Hundreds of people were crowded in to marquees together and at least one young woman was gang-raped at the camp. Eyewitnesses confirm that no one had mattresses to sleep on during those cold, wet nights.

I doubt he spent a night there to check out the conditions himself. Cruelly, the fining of the homeless continued even whilst they were locked up in the internment camp.

Homelessness cannot be solved perfectly or overnight, but there are better and worse ways to handle it.

During the lockdown, the cities of Durban and Johannesburg worked with NGOs to provide a network of decentralised shelters and support centres.

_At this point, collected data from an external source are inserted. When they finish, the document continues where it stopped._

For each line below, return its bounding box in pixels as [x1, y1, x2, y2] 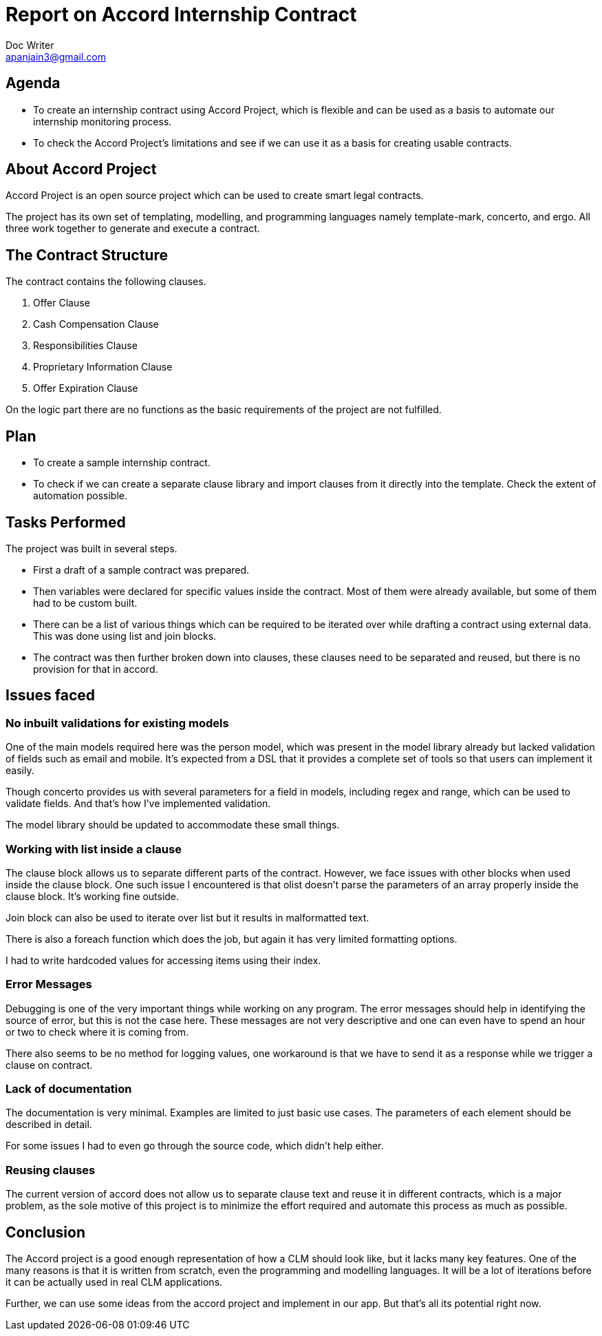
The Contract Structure [6, 246, 168, 264]
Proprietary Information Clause [33, 361, 173, 373]
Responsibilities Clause [33, 340, 138, 352]
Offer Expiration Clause [33, 382, 138, 395]
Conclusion [6, 1223, 86, 1241]
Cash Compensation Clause [33, 318, 159, 331]
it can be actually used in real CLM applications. [6, 1276, 223, 1288]
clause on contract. [6, 1058, 93, 1071]

Cape Town opted for a reported R58 million central camp for thousands.

When the NGOs in Cape Town tried to get access to Strandfontein, they were barred from entry, and those that did make it in - like the SA Human Rights Commission and Doctors Without Borders were horrified by what they saw and recommended that the camp be closed down.

Shutting the facility down is not "lawfare" - it is just about doing what is decent and right.

Those wasted tens of millions should have been allocated to shelters so that more spaces and support could be provided for the longer term.

Badroodien ends by remembering the injustices that the National Party wrought on his family who were cruelly removed from the inner city and dumped on the outskirts.

He is blind to the fact that Mayor Plato and many of his colleagues were members of that National Party; and he is blindly defending their repeated unjust forced removals.